2022 Blogmas Day 17 – Expected FIP

FIP is a cool, clever, and simple statistic to try and normalize how we work with ERA in a way that simply ignores defensive factors. However, we can ignore, or normalize for, at least one other factor to adjust the comparison.

Expected FIP (xFIP) is a simple tweak to FIP that further reduces noise in pitching statistics by using expected home run rates for the pitcher, rather than the actual number of home runs they gave up. Home run rates for a pitcher are unstable, much in the way that BABIP was for hitters, so looking at how many home runs they “should have” given up based on the number of fly balls hit regresses xFIP a bit more compared to FIP.

To compute it, we just replace the number of home runs with the number of fly balls hit (FB), multiplied by the league percentage of fly balls that are home runs (we’ll call it FBHR%).

\text{xFIP} = \frac{13\times(\text{FB}\times\text{FBHR}\%) + 3\times(\text{BB}+\text{HBP}) - 2\times \text{K}}{\text{IP}} +\text{FIP Const.}

This moves us from a measurement of actual performance — FIP is philosophically a predictor of ERA, but actually calculates something concrete — to something meant to predict and compare performance to an idea state.
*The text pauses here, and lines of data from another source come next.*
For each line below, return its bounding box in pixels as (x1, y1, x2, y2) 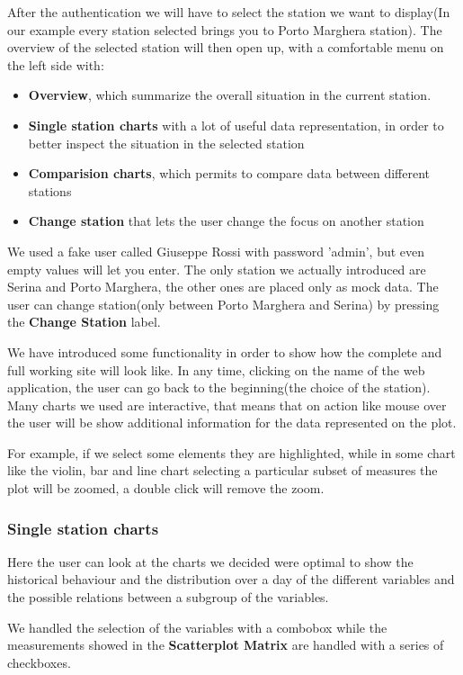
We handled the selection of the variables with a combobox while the (7, 617, 387, 636)
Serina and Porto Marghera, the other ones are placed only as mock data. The (7, 277, 439, 296)
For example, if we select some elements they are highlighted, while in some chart (7, 443, 456, 462)
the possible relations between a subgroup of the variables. (7, 588, 329, 607)
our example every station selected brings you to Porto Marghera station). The (7, 20, 442, 39)
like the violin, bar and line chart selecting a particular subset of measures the (7, 461, 438, 480)
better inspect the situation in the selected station (28, 133, 305, 152)
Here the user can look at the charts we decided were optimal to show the (7, 552, 414, 571)

Home runs are dependent on weather and which stadiums the pitcher plays in; while we could come up with some weighting system or league-adjustment system that is more complicated, xFIP is just another rough approximation that tweaks FIP to be closer to what we’re ideally using it for.

xFIP is mainly implemented on FanGraphs, so I don’t have any pieces of trivia handy right now. Again, it will regress FIP towards the average, if just slightly, based on whether a pitcher happened to give up more or less home runs than expected.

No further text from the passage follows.